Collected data
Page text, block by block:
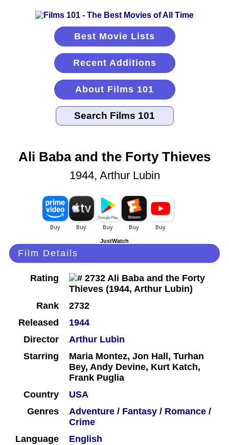
Best Movie Lists
Recent Additions
About Films 101
Ali Baba and the Forty Thieves
1944, Arthur Lubin
JustWatch
Film Details
Rating
Rank
2732
Released
1944
Director
Arthur Lubin
Starring
Maria Montez, Jon Hall, Turhan
Bey, Andy Devine, Kurt Katch,
Frank Puglia
Country
USA
Genres
Adventure / Fantasy / Romance /
Crime
Language
English
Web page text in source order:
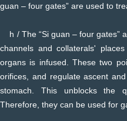
guan – four gates” are used to
h / The “Si guan – four gates”
channels and collaterals'
organs is infused. These two
orifices, and regulate ascent
stomach. This unblocks the
Therefore, they can be used for
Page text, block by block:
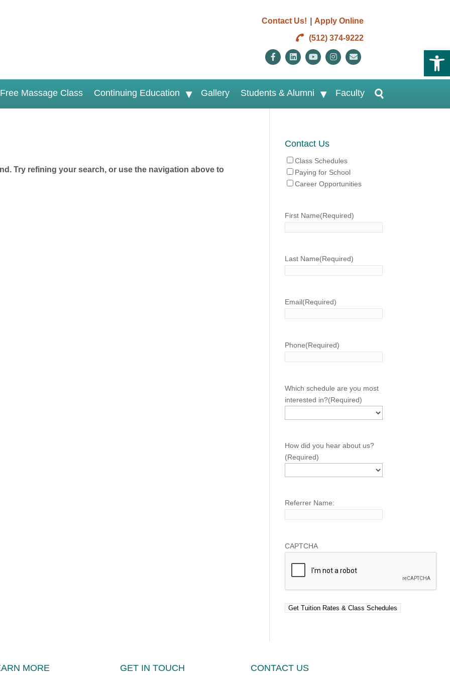
Contact Us! | Apply Online
(512) 374-9222
FacebookLinkedinYoutubeInstagram
Free Massage Class Continuing Education Gallery Students & Alumni Faculty
Try refining your search, or use the navigation above to
Contact Us
Class Schedules
Paying for School
Career Opportunities
First Name(Required)
Last Name(Required)
Email(Required)
Phone(Required)
Which schedule are you most
interested in?(Required)
How did you hear about us?
(Required)
Referrer Name:
CAPTCHA
MORE GET IN TOUCH CONTACT US
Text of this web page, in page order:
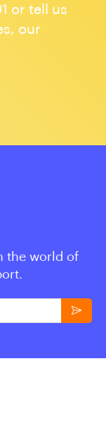
or tell us
our
the world of
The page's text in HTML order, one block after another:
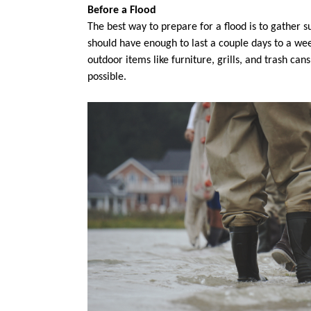
Before a Flood
The best way to prepare for a flood is to gather
should have enough to last a couple days to a
outdoor items like furniture, grills, and trash
possible.
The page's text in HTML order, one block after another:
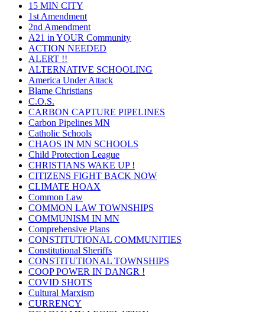
15 MIN CITY
1st Amendment
2nd Amendment
A21 in YOUR Community
ACTION NEEDED
ALERT !!
ALTERNATIVE SCHOOLING
America Under Attack
Blame Christians
C.O.S.
CARBON CAPTURE PIPELINES
Carbon Pipelines MN
Catholic Schools
CHAOS IN MN SCHOOLS
Child Protection League
CHRISTIANS WAKE UP !
CITIZENS FIGHT BACK NOW
CLIMATE HOAX
Common Law
COMMON LAW TOWNSHIPS
COMMUNISM IN MN
Comprehensive Plans
CONSTITUTIONAL COMMUNITIES
Constitutional Sheriffs
CONSTITUTIONAL TOWNSHIPS
COOP POWER IN DANGR !
COVID SHOTS
Cultural Marxism
CURRENCY
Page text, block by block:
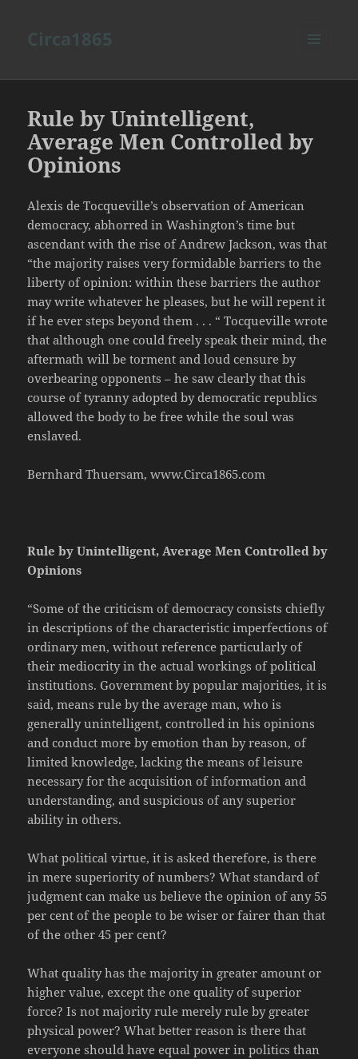
Rule by Unintelligent,
Average Men Controlled by
Opinions
Alexis de Tocqueville’s observation of American
democracy, abhorred in Washington’s time but
ascendant with the rise of Andrew Jackson, was that
“the majority raises very formidable barriers to the
liberty of opinion: within these barriers the author
may write whatever he pleases, but he will repent it
if he ever steps beyond them . . . “ Tocqueville wrote
that although one could freely speak their mind, the
aftermath will be torment and loud censure by
overbearing opponents – he saw clearly that this
course of tyranny adopted by democratic republics
allowed the body to be free while the soul was
enslaved.
Bernhard Thuersam, www.Circa1865.com
Rule by Unintelligent, Average Men Controlled by
Opinions
“Some of the criticism of democracy consists chiefly
in descriptions of the characteristic imperfections of
ordinary men, without reference particularly of
their mediocrity in the actual workings of political
institutions. Government by popular majorities, it is
said, means rule by the average man, who is
generally unintelligent, controlled in his opinions
and conduct more by emotion than by reason, of
limited knowledge, lacking the means of leisure
necessary for the acquisition of information and
understanding, and suspicious of any superior
ability in others.
What political virtue, it is asked therefore, is there
in mere superiority of numbers? What standard of
judgment can make us believe the opinion of any 55
per cent of the people to be wiser or fairer than that
of the other 45 per cent?
What quality has the majority in greater amount or
higher value, except the one quality of superior
force? Is not majority rule merely rule by greater
physical power? What better reason is there that
everyone should have equal power in politics than
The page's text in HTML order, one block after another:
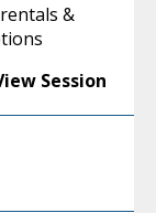
&
Session
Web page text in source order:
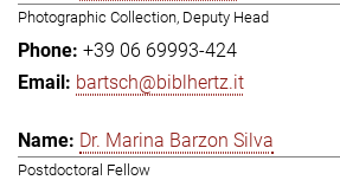
Photographic Collection, Deputy Head
+39 06 69993-424
bartsch@biblhertz.it
Dr. Marina Barzon Silva
Postdoctoral Fellow
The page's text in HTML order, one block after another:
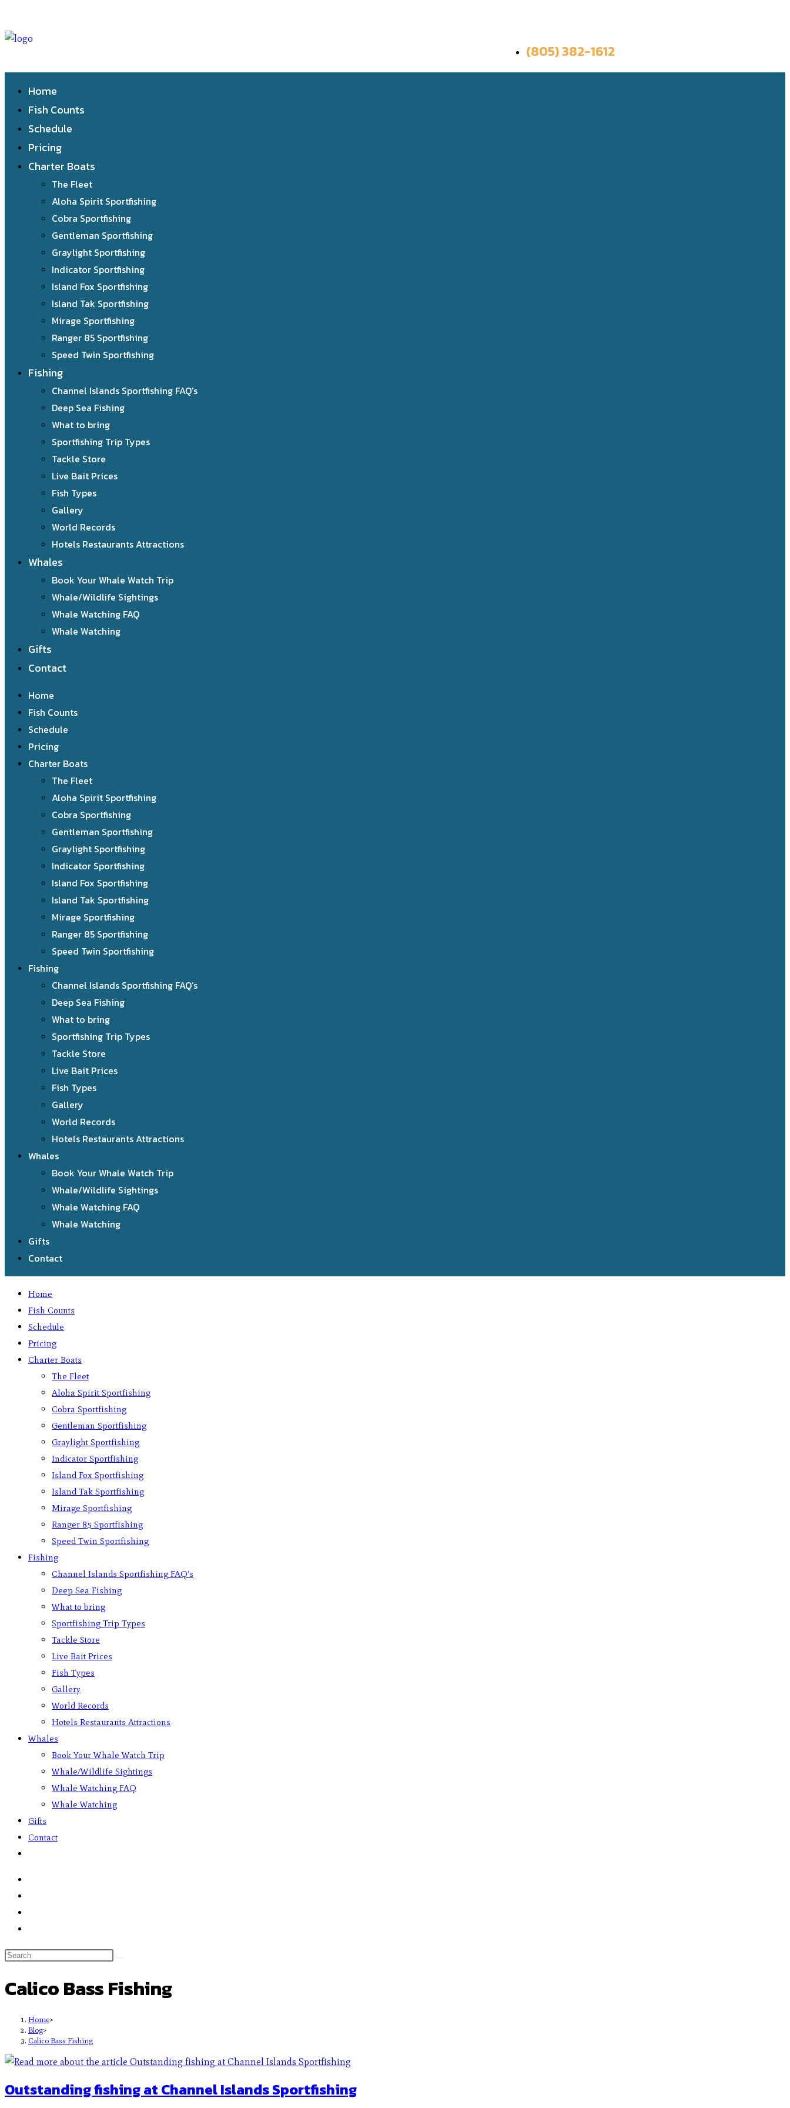
(805) 382-1612
Home
Fish Counts
Schedule
Pricing
Charter Boats
The Fleet
Aloha Spirit Sportfishing
Cobra Sportfishing
Gentleman Sportfishing
Graylight Sportfishing
Indicator Sportfishing
Island Fox Sportfishing
Island Tak Sportfishing
Mirage Sportfishing
Ranger 85 Sportfishing
Speed Twin Sportfishing
Fishing
Channel Islands Sportfishing FAQ’s
Deep Sea Fishing
What to bring
Sportfishing Trip Types
Tackle Store
Live Bait Prices
Fish Types
Gallery
World Records
Hotels Restaurants Attractions
Whales
Book Your Whale Watch Trip
Whale/Wildlife Sightings
Whale Watching FAQ
Whale Watching
Gifts
Contact
Home
Fish Counts
Schedule
Pricing
Charter Boats
The Fleet
Aloha Spirit Sportfishing
Cobra Sportfishing
Gentleman Sportfishing
Graylight Sportfishing
Indicator Sportfishing
Island Fox Sportfishing
Island Tak Sportfishing
Mirage Sportfishing
Ranger 85 Sportfishing
Speed Twin Sportfishing
Fishing
Channel Islands Sportfishing FAQ’s
Deep Sea Fishing
What to bring
Sportfishing Trip Types
Tackle Store
Live Bait Prices
Fish Types
Gallery
World Records
Hotels Restaurants Attractions
Whales
Book Your Whale Watch Trip
Whale/Wildlife Sightings
Whale Watching FAQ
Whale Watching
Gifts
Contact
Home
Fish Counts
Schedule
Pricing
Charter Boats
The Fleet
Aloha Spirit Sportfishing
Cobra Sportfishing
Gentleman Sportfishing
Graylight Sportfishing
Indicator Sportfishing
Island Fox Sportfishing
Island Tak Sportfishing
Mirage Sportfishing
Ranger 85 Sportfishing
Speed Twin Sportfishing
Fishing
Channel Islands Sportfishing FAQ’s
Deep Sea Fishing
What to bring
Sportfishing Trip Types
Tackle Store
Live Bait Prices
Fish Types
Gallery
World Records
Hotels Restaurants Attractions
Whales
Book Your Whale Watch Trip
Whale/Wildlife Sightings
Whale Watching FAQ
Whale Watching
Gifts
Contact
Calico Bass Fishing
Home>
Blog>
Calico Bass Fishing
Outstanding fishing at Channel Islands Sportfishing

> **What you should do**
Make a verbatim copy of all the entries and strip out the pictures.

> **Expected output**
Page text, block by block:
Best Movie Lists
Recent Additions
About Films 101
Ali Baba and the Forty Thieves
1944, Arthur Lubin
JustWatch
Film Details
Rating
Rank
2732
Released
1944
Director
Arthur Lubin
Starring
Maria Montez, Jon Hall, Turhan
Bey, Andy Devine, Kurt Katch,
Frank Puglia
Country
USA
Genres
Adventure / Fantasy / Romance /
Crime
Language
English
Web page text in source order:
guan – four gates” are used to
h / The “Si guan – four gates”
channels and collaterals'
organs is infused. These two
orifices, and regulate ascent
stomach. This unblocks the
Therefore, they can be used for
Page text, block by block:
Contact Us! | Apply Online
(512) 374-9222
FacebookLinkedinYoutubeInstagram
Free Massage Class Continuing Education Gallery Students & Alumni Faculty
Try refining your search, or use the navigation above to
Contact Us
Class Schedules
Paying for School
Career Opportunities
First Name(Required)
Last Name(Required)
Email(Required)
Phone(Required)
Which schedule are you most
interested in?(Required)
How did you hear about us?
(Required)
Referrer Name:
CAPTCHA
MORE GET IN TOUCH CONTACT US
Text of this web page, in page order:
or tell us
our
the world of
The page's text in HTML order, one block after another:
Before a Flood
The best way to prepare for a flood is to gather
should have enough to last a couple days to a
outdoor items like furniture, grills, and trash
possible.
The page's text in HTML order, one block after another:
15 MIN CITY
1st Amendment
2nd Amendment
A21 in YOUR Community
ACTION NEEDED
ALERT !!
ALTERNATIVE SCHOOLING
America Under Attack
Blame Christians
C.O.S.
CARBON CAPTURE PIPELINES
Carbon Pipelines MN
Catholic Schools
CHAOS IN MN SCHOOLS
Child Protection League
CHRISTIANS WAKE UP !
CITIZENS FIGHT BACK NOW
CLIMATE HOAX
Common Law
COMMON LAW TOWNSHIPS
COMMUNISM IN MN
Comprehensive Plans
CONSTITUTIONAL COMMUNITIES
Constitutional Sheriffs
CONSTITUTIONAL TOWNSHIPS
COOP POWER IN DANGR !
COVID SHOTS
Cultural Marxism
CURRENCY
Page text, block by block:
Rule by Unintelligent,
Average Men Controlled by
Opinions
Alexis de Tocqueville’s observation of American
democracy, abhorred in Washington’s time but
ascendant with the rise of Andrew Jackson, was that
“the majority raises very formidable barriers to the
liberty of opinion: within these barriers the author
may write whatever he pleases, but he will repent it
if he ever steps beyond them . . . “ Tocqueville wrote
that although one could freely speak their mind, the
aftermath will be torment and loud censure by
overbearing opponents – he saw clearly that this
course of tyranny adopted by democratic republics
allowed the body to be free while the soul was
enslaved.
Bernhard Thuersam, www.Circa1865.com
Rule by Unintelligent, Average Men Controlled by
Opinions
“Some of the criticism of democracy consists chiefly
in descriptions of the characteristic imperfections of
ordinary men, without reference particularly of
their mediocrity in the actual workings of political
institutions. Government by popular majorities, it is
said, means rule by the average man, who is
generally unintelligent, controlled in his opinions
and conduct more by emotion than by reason, of
limited knowledge, lacking the means of leisure
necessary for the acquisition of information and
understanding, and suspicious of any superior
ability in others.
What political virtue, it is asked therefore, is there
in mere superiority of numbers? What standard of
judgment can make us believe the opinion of any 55
per cent of the people to be wiser or fairer than that
of the other 45 per cent?
What quality has the majority in greater amount or
higher value, except the one quality of superior
force? Is not majority rule merely rule by greater
physical power? What better reason is there that
everyone should have equal power in politics than
The page's text in HTML order, one block after another:
&
Session
Web page text in source order:
Photographic Collection, Deputy Head
+39 06 69993-424
bartsch@biblhertz.it
Dr. Marina Barzon Silva
Postdoctoral Fellow
The page's text in HTML order, one block after another:
(805) 382-1612
Home
Fish Counts
Schedule
Pricing
Charter Boats
The Fleet
Aloha Spirit Sportfishing
Cobra Sportfishing
Gentleman Sportfishing
Graylight Sportfishing
Indicator Sportfishing
Island Fox Sportfishing
Island Tak Sportfishing
Mirage Sportfishing
Ranger 85 Sportfishing
Speed Twin Sportfishing
Fishing
Channel Islands Sportfishing FAQ’s
Deep Sea Fishing
What to bring
Sportfishing Trip Types
Tackle Store
Live Bait Prices
Fish Types
Gallery
World Records
Hotels Restaurants Attractions
Whales
Book Your Whale Watch Trip
Whale/Wildlife Sightings
Whale Watching FAQ
Whale Watching
Gifts
Contact
Home
Fish Counts
Schedule
Pricing
Charter Boats
The Fleet
Aloha Spirit Sportfishing
Cobra Sportfishing
Gentleman Sportfishing
Graylight Sportfishing
Indicator Sportfishing
Island Fox Sportfishing
Island Tak Sportfishing
Mirage Sportfishing
Ranger 85 Sportfishing
Speed Twin Sportfishing
Fishing
Channel Islands Sportfishing FAQ’s
Deep Sea Fishing
What to bring
Sportfishing Trip Types
Tackle Store
Live Bait Prices
Fish Types
Gallery
World Records
Hotels Restaurants Attractions
Whales
Book Your Whale Watch Trip
Whale/Wildlife Sightings
Whale Watching FAQ
Whale Watching
Gifts
Contact
Home
Fish Counts
Schedule
Pricing
Charter Boats
The Fleet
Aloha Spirit Sportfishing
Cobra Sportfishing
Gentleman Sportfishing
Graylight Sportfishing
Indicator Sportfishing
Island Fox Sportfishing
Island Tak Sportfishing
Mirage Sportfishing
Ranger 85 Sportfishing
Speed Twin Sportfishing
Fishing
Channel Islands Sportfishing FAQ’s
Deep Sea Fishing
What to bring
Sportfishing Trip Types
Tackle Store
Live Bait Prices
Fish Types
Gallery
World Records
Hotels Restaurants Attractions
Whales
Book Your Whale Watch Trip
Whale/Wildlife Sightings
Whale Watching FAQ
Whale Watching
Gifts
Contact
Calico Bass Fishing
Home>
Blog>
Calico Bass Fishing
Outstanding fishing at Channel Islands Sportfishing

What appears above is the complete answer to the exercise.